Dries Buytaert

A RAID for web content

If you've worked with storage systems, you know RAID: redundant arrays of independent disks. RAID doesn't try to make individual disks more reliable. It accepts that disks fail and designs around it.

I recently open-sourced my blog content by automatically exporting it as Markdown to GitHub. GitHub might outlive me, but it probably won't be around in 100 years either. No one really knows.

That raises a simple question: where should content live if you want it to last decades, maybe centuries?

I don't have the answer, but I know it matters well beyond my blog. We are the first generation to create digital content, and we are not very good at preserving what we create. Studies of link rot consistently show that large portions of the web disappear within just a few years.

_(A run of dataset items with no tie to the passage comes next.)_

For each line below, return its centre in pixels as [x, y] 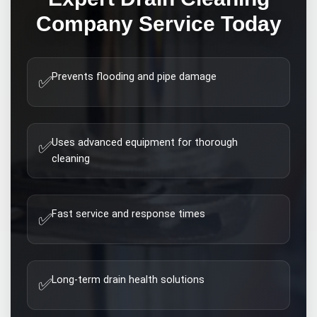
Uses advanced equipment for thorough [145, 142]
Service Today [207, 23]
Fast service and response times [129, 214]
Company [84, 23]
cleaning [71, 158]
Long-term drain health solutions [128, 279]
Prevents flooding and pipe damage [134, 77]
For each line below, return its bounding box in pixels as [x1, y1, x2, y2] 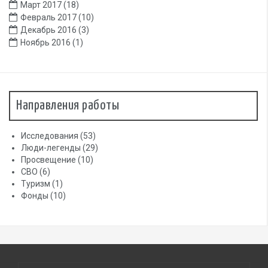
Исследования [21, 130, 78, 141]
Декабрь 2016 [20, 25, 77, 35]
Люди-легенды [21, 142, 81, 153]
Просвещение [21, 154, 76, 165]
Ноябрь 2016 [20, 37, 71, 47]
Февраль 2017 [20, 12, 77, 22]
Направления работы [16, 98, 119, 112]
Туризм [21, 178, 50, 188]
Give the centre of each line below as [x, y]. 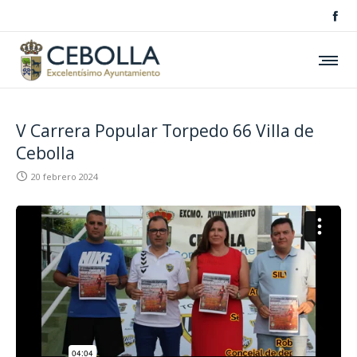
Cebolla [45, 153]
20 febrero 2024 [65, 177]
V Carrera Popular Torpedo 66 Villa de [165, 131]
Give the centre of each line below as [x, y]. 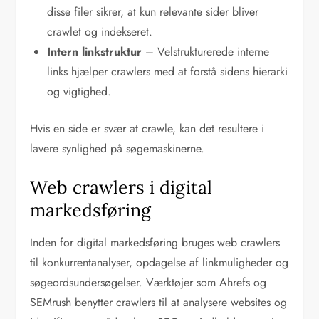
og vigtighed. [79, 92]
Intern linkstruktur [95, 52]
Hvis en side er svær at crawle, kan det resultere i [147, 129]
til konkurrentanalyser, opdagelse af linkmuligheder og [159, 263]
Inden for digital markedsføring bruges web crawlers [155, 243]
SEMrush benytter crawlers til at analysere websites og [159, 303]
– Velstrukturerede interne [206, 52]
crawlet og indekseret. [100, 32]
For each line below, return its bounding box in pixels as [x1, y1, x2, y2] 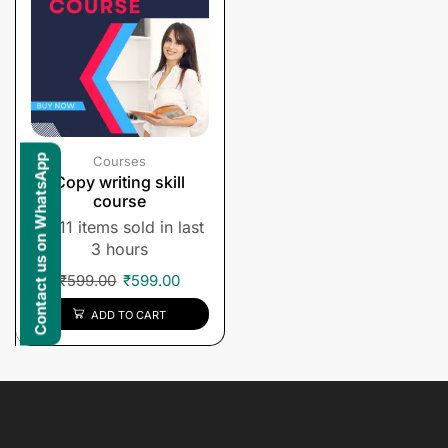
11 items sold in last [53, 216, 204, 237]
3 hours [91, 238, 149, 259]
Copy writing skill [54, 171, 186, 192]
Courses [93, 152, 147, 169]
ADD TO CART [91, 307, 167, 322]
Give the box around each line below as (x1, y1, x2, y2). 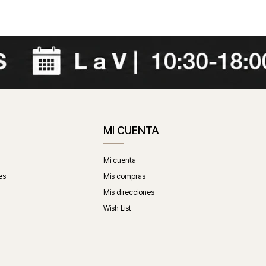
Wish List (103, 203, 132, 213)
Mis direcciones (103, 187, 155, 197)
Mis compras (103, 171, 146, 180)
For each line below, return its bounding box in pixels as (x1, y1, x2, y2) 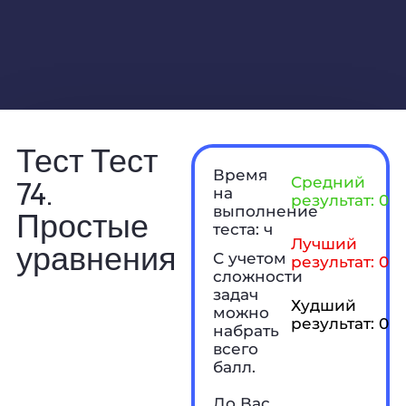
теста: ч (213, 219, 274, 238)
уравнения (15, 237, 177, 277)
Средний (290, 172, 365, 191)
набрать (213, 321, 280, 340)
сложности (213, 266, 304, 285)
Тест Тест (15, 140, 158, 179)
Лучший (290, 234, 357, 253)
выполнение (213, 201, 319, 220)
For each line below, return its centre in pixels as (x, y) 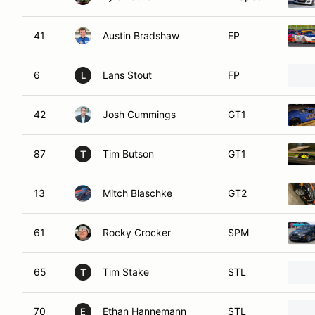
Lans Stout (127, 75)
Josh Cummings (139, 114)
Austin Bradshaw (141, 36)
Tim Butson (128, 154)
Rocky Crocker (137, 232)
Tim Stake (126, 272)
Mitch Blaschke (137, 193)
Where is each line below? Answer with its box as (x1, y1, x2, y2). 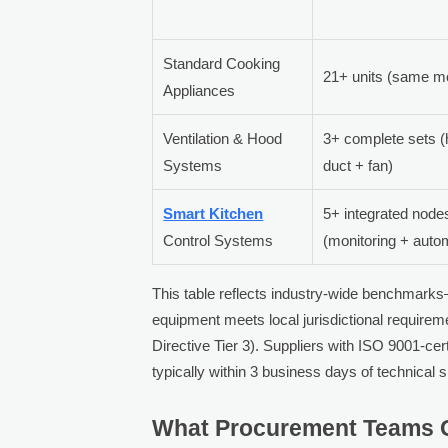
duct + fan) (323, 156, 394, 174)
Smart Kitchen (163, 204, 264, 222)
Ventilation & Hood (163, 129, 283, 147)
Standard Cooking (163, 54, 281, 72)
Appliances (163, 81, 236, 99)
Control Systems (163, 231, 274, 249)
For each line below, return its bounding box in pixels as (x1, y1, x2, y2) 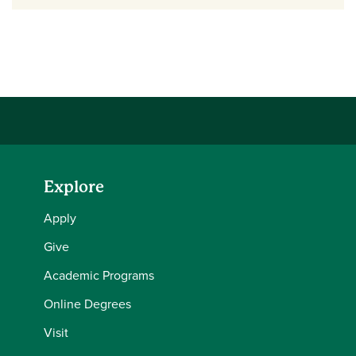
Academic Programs (44, 266, 154, 285)
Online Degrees (44, 295, 131, 314)
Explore (44, 178, 104, 197)
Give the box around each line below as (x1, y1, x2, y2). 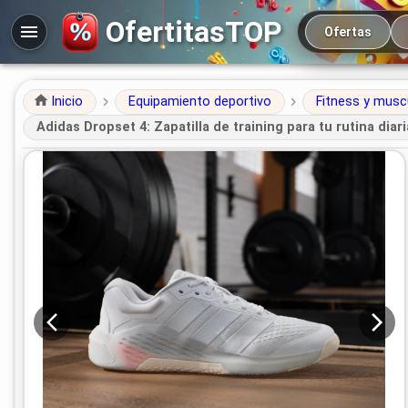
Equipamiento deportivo (127, 94, 271, 109)
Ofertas (324, 25, 372, 39)
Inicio (51, 94, 83, 109)
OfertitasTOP (106, 14, 282, 49)
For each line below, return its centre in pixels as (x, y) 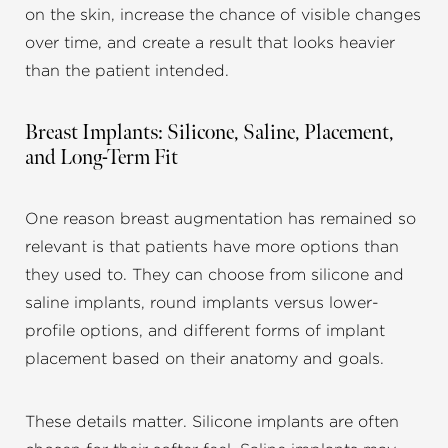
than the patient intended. (127, 71)
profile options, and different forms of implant (205, 331)
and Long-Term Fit (101, 158)
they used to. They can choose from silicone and (214, 275)
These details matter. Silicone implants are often (212, 422)
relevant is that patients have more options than (212, 247)
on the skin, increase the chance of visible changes (223, 15)
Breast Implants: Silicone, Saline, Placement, (209, 133)
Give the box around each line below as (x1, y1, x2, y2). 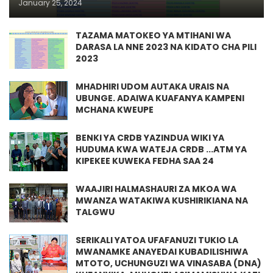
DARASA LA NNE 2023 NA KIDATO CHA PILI (76, 40, 257, 53)
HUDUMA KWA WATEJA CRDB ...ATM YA (76, 143, 247, 155)
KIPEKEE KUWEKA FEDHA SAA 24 (76, 154, 214, 167)
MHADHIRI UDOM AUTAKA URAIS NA (76, 80, 229, 93)
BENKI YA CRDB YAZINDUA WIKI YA (76, 131, 224, 144)
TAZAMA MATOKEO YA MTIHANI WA (76, 29, 231, 41)
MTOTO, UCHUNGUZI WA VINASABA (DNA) (76, 257, 261, 269)
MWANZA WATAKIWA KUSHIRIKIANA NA (76, 194, 248, 207)
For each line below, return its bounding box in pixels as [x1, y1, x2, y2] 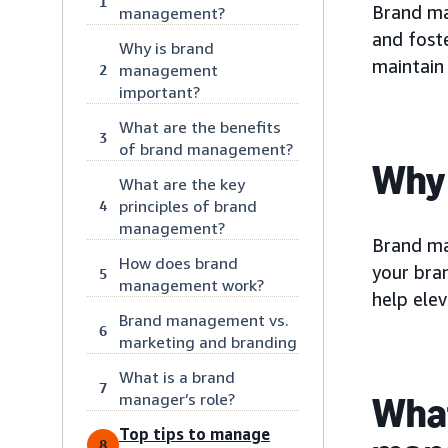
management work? [119, 274, 264, 295]
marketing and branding [119, 331, 297, 352]
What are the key [119, 173, 245, 194]
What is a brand [119, 366, 235, 387]
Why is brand [119, 37, 214, 58]
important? [119, 81, 200, 102]
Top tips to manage [119, 423, 270, 444]
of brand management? [119, 138, 293, 159]
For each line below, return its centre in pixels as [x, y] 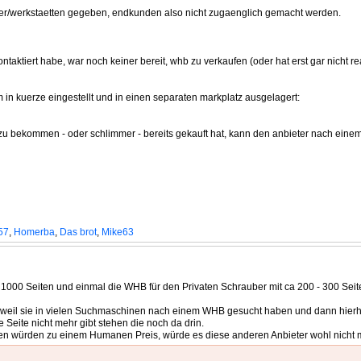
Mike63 [118, 232]
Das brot [78, 232]
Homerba [34, 232]
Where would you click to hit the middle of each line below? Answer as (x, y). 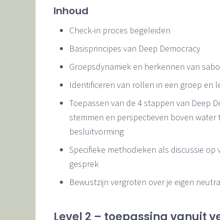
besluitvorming (96, 131)
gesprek (84, 164)
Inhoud (71, 11)
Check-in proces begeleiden (120, 30)
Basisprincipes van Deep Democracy (135, 48)
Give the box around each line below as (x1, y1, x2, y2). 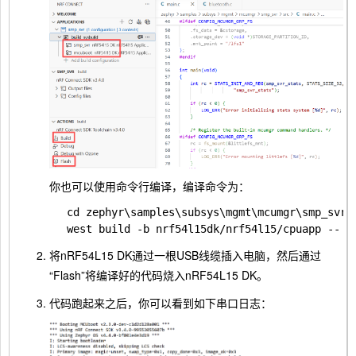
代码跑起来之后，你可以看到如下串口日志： (49, 295, 272, 311)
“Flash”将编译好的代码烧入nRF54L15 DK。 (49, 267, 268, 284)
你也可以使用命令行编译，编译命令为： (49, 178, 250, 195)
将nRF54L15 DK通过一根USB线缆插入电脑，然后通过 (49, 247, 321, 264)
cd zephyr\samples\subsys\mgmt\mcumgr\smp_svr (67, 206, 346, 219)
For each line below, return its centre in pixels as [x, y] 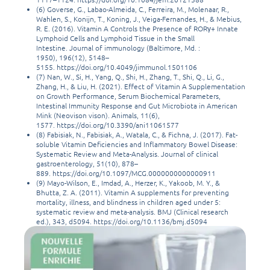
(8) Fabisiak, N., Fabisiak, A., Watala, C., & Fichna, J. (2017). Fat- [137, 135]
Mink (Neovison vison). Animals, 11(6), [98, 115]
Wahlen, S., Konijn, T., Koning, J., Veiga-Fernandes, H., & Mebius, [139, 19]
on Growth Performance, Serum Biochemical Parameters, [128, 96]
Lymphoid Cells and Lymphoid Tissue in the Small [115, 38]
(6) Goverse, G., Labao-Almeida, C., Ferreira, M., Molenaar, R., [133, 9]
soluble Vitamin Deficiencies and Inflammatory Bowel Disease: [137, 144]
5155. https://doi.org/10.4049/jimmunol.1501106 [117, 67]
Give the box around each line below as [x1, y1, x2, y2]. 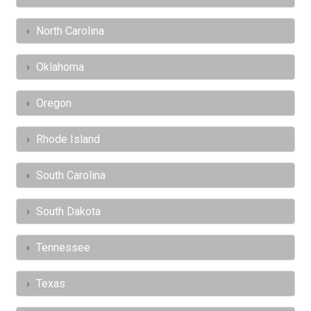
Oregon [36, 96, 72, 110]
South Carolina [36, 169, 106, 183]
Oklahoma [36, 60, 84, 74]
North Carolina [36, 24, 104, 38]
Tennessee [36, 241, 90, 255]
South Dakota [36, 205, 101, 219]
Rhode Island [36, 133, 100, 146]
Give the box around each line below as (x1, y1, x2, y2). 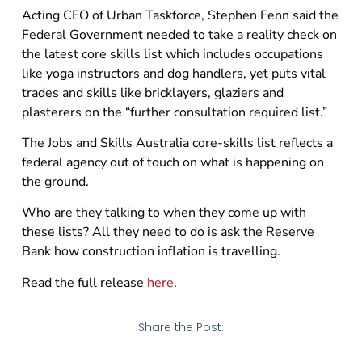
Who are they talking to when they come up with (21, 204, 306, 222)
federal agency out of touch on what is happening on (21, 153, 324, 171)
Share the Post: (138, 319, 224, 336)
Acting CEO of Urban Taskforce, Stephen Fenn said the (21, 6, 339, 24)
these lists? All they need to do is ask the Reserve (21, 223, 314, 242)
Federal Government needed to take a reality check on (21, 25, 337, 44)
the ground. (21, 172, 89, 191)
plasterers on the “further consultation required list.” (21, 103, 327, 121)
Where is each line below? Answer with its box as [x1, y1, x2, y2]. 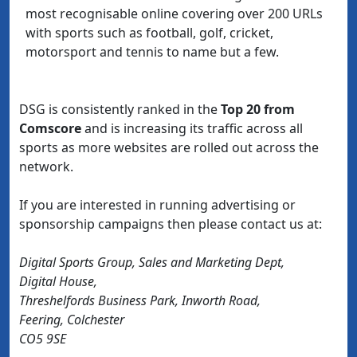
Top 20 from [218, 100, 295, 118]
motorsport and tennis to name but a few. [25, 43, 279, 61]
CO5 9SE [19, 330, 66, 347]
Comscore [19, 120, 81, 137]
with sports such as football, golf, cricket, [25, 24, 273, 41]
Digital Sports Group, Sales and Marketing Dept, [19, 253, 284, 271]
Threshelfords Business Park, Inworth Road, [19, 292, 261, 309]
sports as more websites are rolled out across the [19, 139, 319, 156]
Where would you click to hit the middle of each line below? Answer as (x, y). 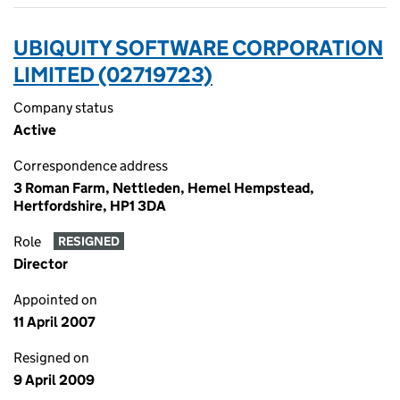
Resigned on (51, 358)
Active (35, 130)
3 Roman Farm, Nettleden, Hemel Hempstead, (164, 188)
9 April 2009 (54, 380)
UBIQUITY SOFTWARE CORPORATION (198, 48)
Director (41, 264)
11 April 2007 (54, 322)
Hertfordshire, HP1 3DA (90, 206)
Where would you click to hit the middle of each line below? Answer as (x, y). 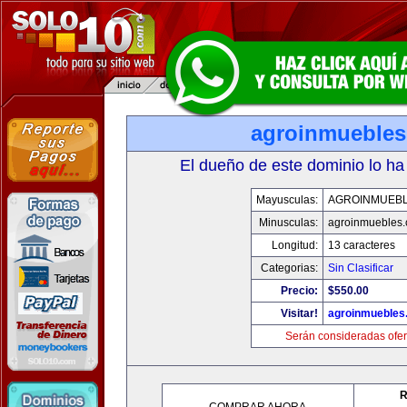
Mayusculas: (287, 200)
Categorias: (289, 268)
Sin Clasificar (360, 268)
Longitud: (294, 245)
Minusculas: (288, 223)
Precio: (299, 291)
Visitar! (299, 313)
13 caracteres (361, 245)
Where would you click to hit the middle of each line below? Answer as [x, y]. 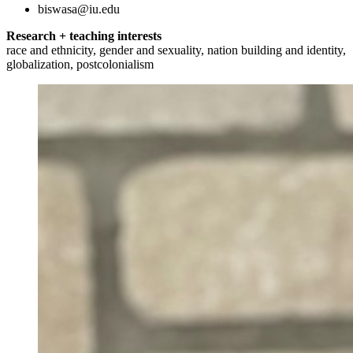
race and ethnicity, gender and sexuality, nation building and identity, [176, 50]
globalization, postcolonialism [80, 64]
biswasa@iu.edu [79, 9]
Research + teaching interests [84, 35]
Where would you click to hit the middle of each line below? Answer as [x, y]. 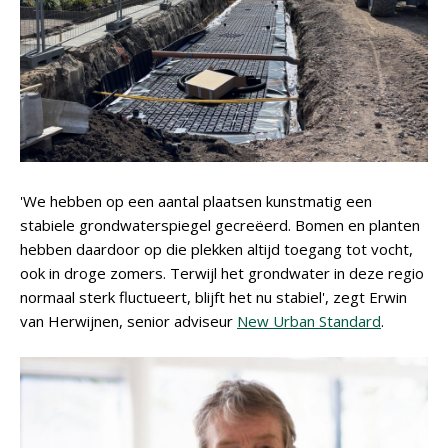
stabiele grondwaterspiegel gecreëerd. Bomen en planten [220, 225]
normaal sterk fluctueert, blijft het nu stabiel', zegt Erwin [213, 297]
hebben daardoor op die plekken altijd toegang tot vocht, [216, 249]
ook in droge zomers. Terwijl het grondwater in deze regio [222, 273]
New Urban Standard [309, 321]
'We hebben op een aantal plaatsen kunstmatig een [196, 201]
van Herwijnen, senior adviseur [128, 321]

Every time you publish something online, you're trusting a stack: the file format, the storage medium, the content management system, the organization running the service, the economic model keeping them running. When any layer fails, your content is gone.

So my plan is to slowly build a "digital preservation RAID" across several platforms: GitHub, the Internet Archive, IPFS, and blockchain-based storage like Filecoin or Arweave. If one disappears, the others might remain.

Each option has different trade-offs and failure modes. GitHub has corporate risk because Microsoft owns it, and one day their priorities might change. The Internet Archive depends on non-profit funding and has faced costly legal battles. IPFS requires someone to actively "pin" your content – if no one cares enough to host it, it disappears. Blockchain-based solutions let you pay once for permanent storage, but the economic models are unproven and I'm not a fan of their climate impact.

If I had to bet on a single option, it would be the Internet Archive. They've been doing some pretty heroic work the past 25 years. GitHub feels durable but archiving old blog posts will never be Microsoft's priority. IPFS, Filecoin, and Arweave are fascinating technical experiments, but I wouldn't rely on them alone.

But the point is not to pick a winner. It is to accept failure as inevitable and design around it, and to keep doing that as the world changes and better preservation tools emerge.

The cost of loss isn't just data. It is the ability to learn from what came before. That feels like a responsibility worth exploring.

Dries Buytaert